The Satyricon was a collection of tales, the misadventures of Trimalchio, a one-time gladiator in the Roman Empire of the first century AD and the passage is one of the few fragments of the text still extant.  Sibyl of Cumae was one of the great beauties of the age and Apollo, wanting her for his own, offered to grant her any wish.  Without a moment’s thought she asked to “live for as many years as there were grains in a handful of dust. Apollo granted her wish, but she anyway refused his affections and she came to regret things, over the centuries growing older and more decrepit but unable to die.  What she had wanted was an eternal youth but instead decayed into a figure tiny, frail and confined to her bed.  When Trimalchio speaks of her in the Satyricon, he describes her as a tourist attraction, a withered, ancient relic, longing to die.  As recounted by the Roman Poet Ovid (Publius Ovidius Naso; 43 BC–17 AD) in his Metamorphoses, Sibyl lived a thousand years and as she shrunk and shrivelled, eventually she was kept in an ampulla (jar); in her final years, only the faint echo of her voice remained.  She might have said, as the 99 year old Archbishop Daniel Mannix (1864–1963; Archbishop of Melbourne 1917-1963) grew fond of saying: “I have lived too long, but that is not my fault”.  That would have been half correct but, given Sibyl’s calling of prophesy, she had only herself to blame.

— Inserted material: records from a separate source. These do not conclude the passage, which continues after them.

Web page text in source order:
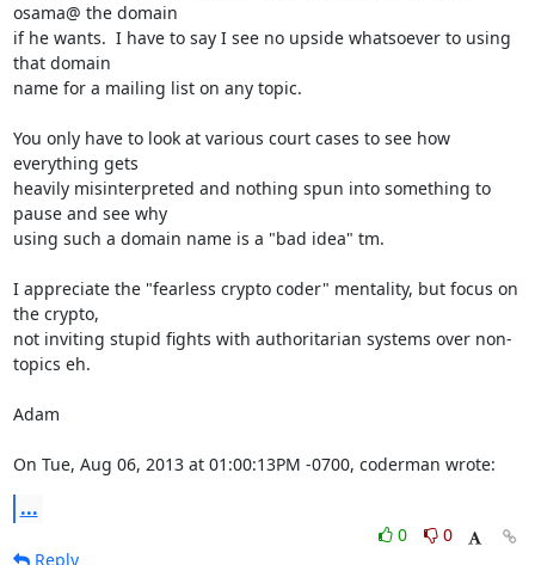
osama@ the domain
if he wants.  I have to say I see no upside whatsoever to using
that domain
name for a mailing list on any topic.
You only have to look at various court cases to see how
everything gets
heavily misinterpreted and nothing spun into something to
pause and see why
using such a domain name is a "bad idea" tm.
I appreciate the "fearless crypto coder" mentality, but focus on
the crypto,
not inviting stupid fights with authoritarian systems over non-
topics eh.
Adam
On Tue, Aug 06, 2013 at 01:00:13PM -0700, coderman wrote:
...
0
0
Reply
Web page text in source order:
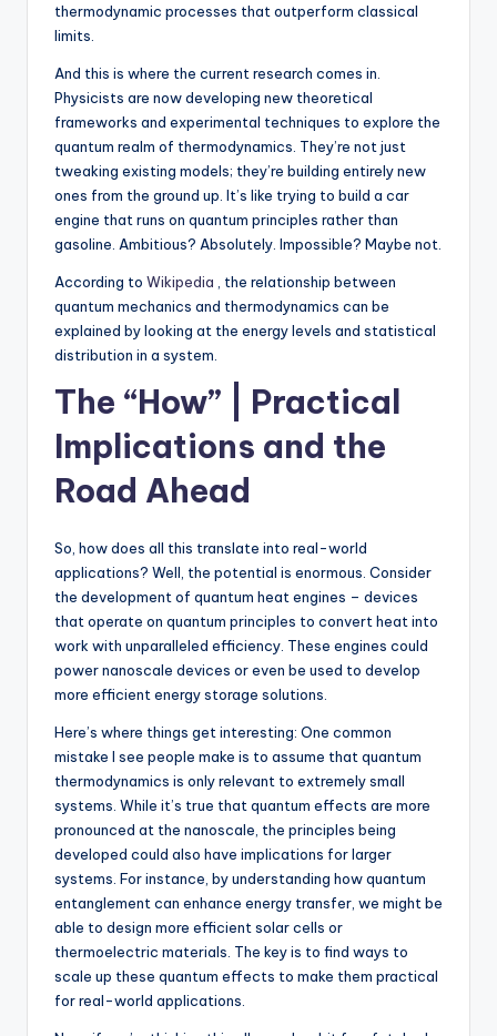
thermodynamic processes that outperform classical
limits.
And this is where the current research comes in.
Physicists are now developing new theoretical
frameworks and experimental techniques to explore the
quantum realm of thermodynamics. They’re not just
tweaking existing models; they’re building entirely new
ones from the ground up. It’s like trying to build a car
engine that runs on quantum principles rather than
gasoline. Ambitious? Absolutely. Impossible? Maybe not.
According to Wikipedia , the relationship between
quantum mechanics and thermodynamics can be
explained by looking at the energy levels and statistical
distribution in a system.
The “How” | Practical
Implications and the
Road Ahead
So, how does all this translate into real-world
applications? Well, the potential is enormous. Consider
the development of quantum heat engines – devices
that operate on quantum principles to convert heat into
work with unparalleled efficiency. These engines could
power nanoscale devices or even be used to develop
more efficient energy storage solutions.
Here’s where things get interesting: One common
mistake I see people make is to assume that quantum
thermodynamics is only relevant to extremely small
systems. While it’s true that quantum effects are more
pronounced at the nanoscale, the principles being
developed could also have implications for larger
systems. For instance, by understanding how quantum
entanglement can enhance energy transfer, we might be
able to design more efficient solar cells or
thermoelectric materials. The key is to find ways to
scale up these quantum effects to make them practical
for real-world applications.
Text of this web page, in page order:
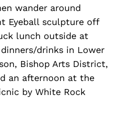
wander around
Eyeball sculpture off
lunch outside at
dinners/drinks in Lower
Bishop Arts District,
an afternoon at the
by White Rock
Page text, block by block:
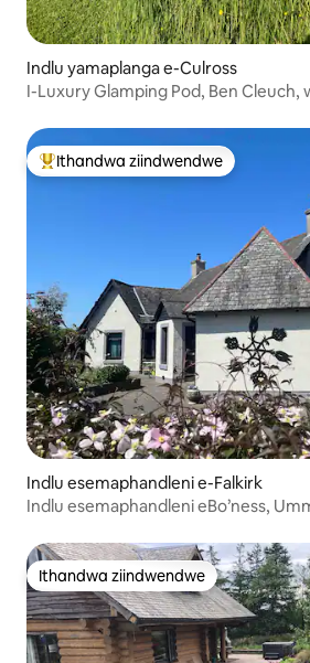
Indlu yamaplanga e-Culross
I-Luxury Glamping Pod, Ben
Eyona ithandwa zindwendwe
Ithandwa ziindwendwe
Indlu esemaphandleni e-Falkirk
Indlu esemaphandleni eBo’ness,
Ithandwa ziindwendwe
Ithandwa ziindwendwe
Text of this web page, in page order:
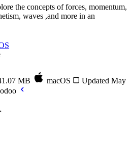
the concepts of forces, momentum,
waves ,and more in an
MB macOS
Updated May
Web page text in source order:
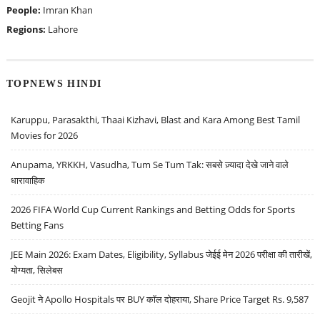
People: Imran Khan
Regions: Lahore
TOPNEWS HINDI
Karuppu, Parasakthi, Thaai Kizhavi, Blast and Kara Among Best Tamil
Movies for 2026
Anupama, YRKKH, Vasudha, Tum Se Tum Tak: सबसे ज़्यादा देखे जाने वाले
धारावाहिक
2026 FIFA World Cup Current Rankings and Betting Odds for Sports
Betting Fans
JEE Main 2026: Exam Dates, Eligibility, Syllabus जेईई मेन 2026 परीक्षा की तारीखें,
योग्यता, सिलेबस
Geojit ने Apollo Hospitals पर BUY कॉल दोहराया, Share Price Target Rs. 9,587
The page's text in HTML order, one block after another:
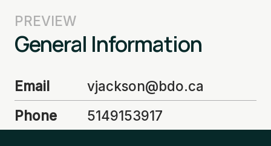
PREVIEW
General Information
Email
vjackson@bdo.ca
Phone
5149153917
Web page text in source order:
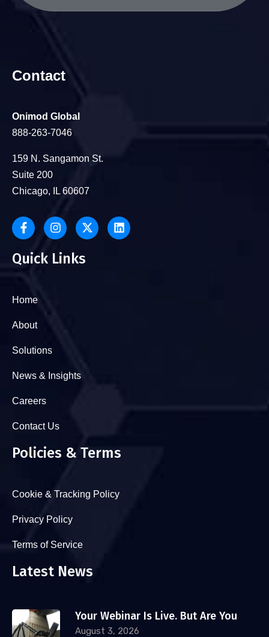
Contact
Onimod Global
888-263-7046
159 N. Sangamon St.
Suite 200
Chicago, IL 60607
Quick Links
Home
About
Solutions
News & Insights
Careers
Contact Us
Policies & Terms
Cookie & Tracking Policy
Privacy Policy
Terms of Service
Latest News
Your Webinar Is Live. But Are You
August 3, 2026
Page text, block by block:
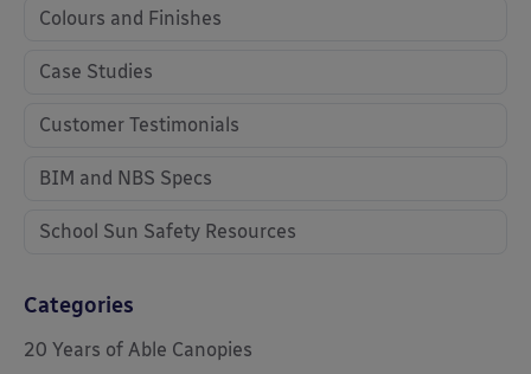
Colours and Finishes
Case Studies
Customer Testimonials
BIM and NBS Specs
School Sun Safety Resources
Categories
20 Years of Able Canopies
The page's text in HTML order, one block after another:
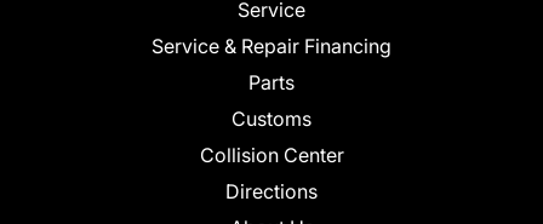
Service
Service & Repair Financing
Parts
Customs
Collision Center
Directions
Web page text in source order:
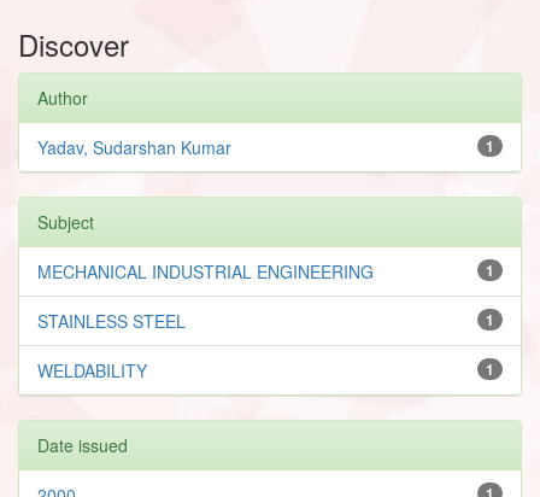
Discover
Author
1
Yadav, Sudarshan Kumar
Subject
1
MECHANICAL INDUSTRIAL ENGINEERING
1
STAINLESS STEEL
1
WELDABILITY
Date issued
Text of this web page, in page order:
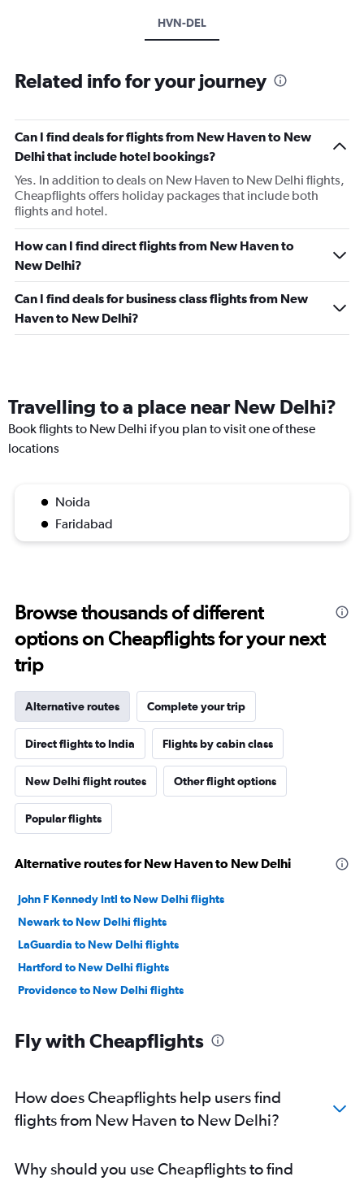
HVN-DEL
Related info for your journey
Can I find deals for flights from New Haven to New
Delhi that include hotel bookings?
Yes. In addition to deals on New Haven to New Delhi flights,
Cheapflights offers holiday packages that include both
flights and hotel.
How can I find direct flights from New Haven to
New Delhi?
Can I find deals for business class flights from New
Haven to New Delhi?
Travelling to a place near New Delhi?
Book flights to New Delhi if you plan to visit one of these
locations
Noida
Faridabad
Browse thousands of different
options on Cheapflights for your next
trip
Alternative routes Complete your trip
Direct flights to India Flights by cabin class
New Delhi flight routes Other flight options
Popular flights
Alternative routes for New Haven to New Delhi
John F Kennedy Intl to New Delhi flights
Newark to New Delhi flights
LaGuardia to New Delhi flights
Hartford to New Delhi flights
Providence to New Delhi flights
Fly with Cheapflights
How does Cheapflights help users find
flights from New Haven to New Delhi?
Why should you use Cheapflights to find
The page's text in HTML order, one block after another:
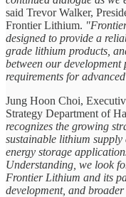
said Trevor Walker,
Frontier Lithium.
designed to provide a
grade lithium products,
between our
requirements for
Jung Hoon Choi,
Strategy Department of
recognizes the growing
sustainable lithium
energy storage
Understanding, we look
Frontier Lithium and its
development, and
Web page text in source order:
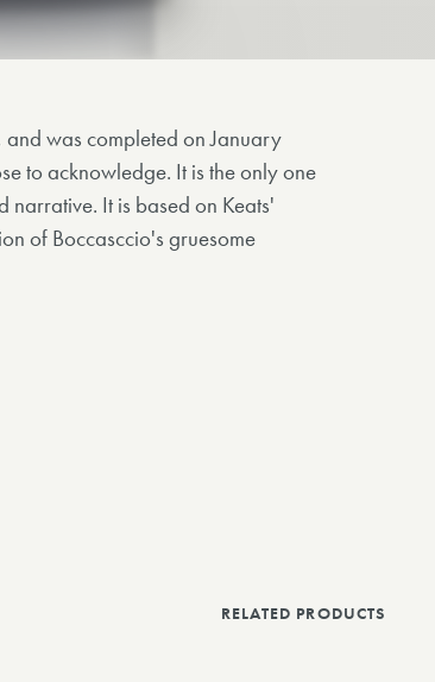
was completed on January
to acknowledge. It is the only one
It is based on Keats'
of Boccasccio's gruesome
RELATED PRODUCTS
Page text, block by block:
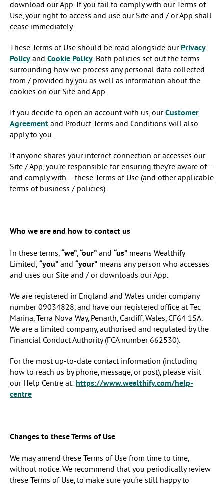
download our App. If you fail to comply with our Terms of
Use, your right to access and use our Site and / or App shall
cease immediately.
These Terms of Use should be read alongside ourPrivacy
Policy and Cookie Policy. Both policies set out the terms
surrounding how we process any personal data collected
from / provided by you as well as information about the
cookies on our Site and App.
If you decide to open an account with us, ourCustomer
Agreement and Product Terms and Conditions will also
apply to you.
If anyone shares your internet connection or accesses our
Site / App, you’re responsible for ensuring they’re aware of –
and comply with – these Terms of Use (and other applicable
terms of business / policies).
Who we are and how to contact us
In these terms,“we”,“our” and “us” means Wealthify
Limited; “you” and “your” means any person who accesses
and uses our Site and / or downloads our App.
We are registered in England and Wales under company
number 09034828, and have our registered office at Tec
Marina, Terra Nova Way, Penarth, Cardiff, Wales, CF64 1SA.
We are a limited company, authorised and regulated by the
Financial Conduct Authority (FCA number 662530).
For the most up-to-date contact information (including
how to reach us by phone, message, or post), please visit
our Help Centre at: https://www.wealthify.com/help-
centre
Changes to these Terms of Use
We may amend these Terms of Use from time to time,
without notice. We recommend that you periodically review
these Terms of Use, to make sure you’re still happy to

Apothaneintheloish appeared first in 1968 in an essay written by Anthony Burgess and published in The Listener:

Waking crapulous and apothaneintheloish, as I do most mornings these days, I find a little loud British gramophone music over the bloody mary helps me adjust to the daily damnation of writing. It can be translated as: “Suffering from taking too much strong drink and feeling I want to die.”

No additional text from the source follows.